A cette époque bénie, sans fouille à l’entrée, on pouvait aller discuter avec les musiciens et leur demander un autographe. J’ai 65 ans: le selfie n’existait pas encore.

Joseph Carlucci

Mon premier livre: le titre de l’ouvrage de Carlucci dit ceci: «Hey Joseph, où est ma p... de photo?» David Bowie, l’auteur de la note, s’étonnait, avec malice, de ne pas voir sa bobine affichée en Suisse dans l’échoppe du photographe. Le reste est à découvrir en 276 pages et 370 clichés. Un must.

DR

A force de voir mon visage, mon nom a circulé dans le milieu et, dans les années 1980, Ursula Rohr, de Disctrade, m’a appelé pour faire des photos de musiciens américains de 18 ans. Ils jouaient pour la première fois en Suisse: c’était Metallica, l’un des futurs plus grands groupes de tous les temps. James Hetfield (chant, guitare) et Lars Ulrich (batterie), les jeunes fondateurs, m’attendaient à Zurich avec leurs acolytes. On a plaisanté, c’était bon enfant. Deux jours après, j’ai pu les rejoindre à Milan, puis en Belgique. Ils étaient si contents qu’ils m’ont demandé d’envoyer mes photos à leurs parents. En retour, j’ai reçu une lettre de remerciement de Lars, que je publie dans mon livre. Bien plus tard, devenus d’énormes stars, lorsqu’ils ont réédité en coffret l’album Ride The Lightening, ils ont cherché des photos de leurs débuts. J’en ai proposé 50, ils en ont retenu et publié 45. Plus 25 autres pour Master of Puppets. Une énorme surprise pour moi.

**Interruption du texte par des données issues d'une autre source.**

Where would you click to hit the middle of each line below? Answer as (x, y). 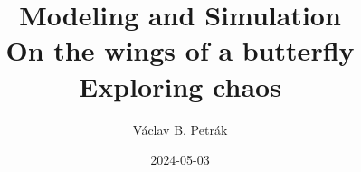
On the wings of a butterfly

J’ai des souvenirs tout aussi forts liés à Iron Maiden. J’avais fait reproduire la pochette de leur second disque, Killers, sur le capot de ma Ford Capri. En la voyant, un roadie m’a invité à l’hôtel afin de la montrer au groupe. Depuis, on est restés copains. Avec mon ami Bobby Leiser, j’ai même séjourné, à Londres, au domicile de leur batteur, Nicko McBrain. Il m’a fait une courte vidéo (voir mon site) à l’occasion de la sortie de mon ouvrage retraçant mes 45 ans de carrière. Dans ces moments privés, je range mon appareil. Ces images-là, rien que pour mes yeux, sont à jamais gravées dans mon cœur.»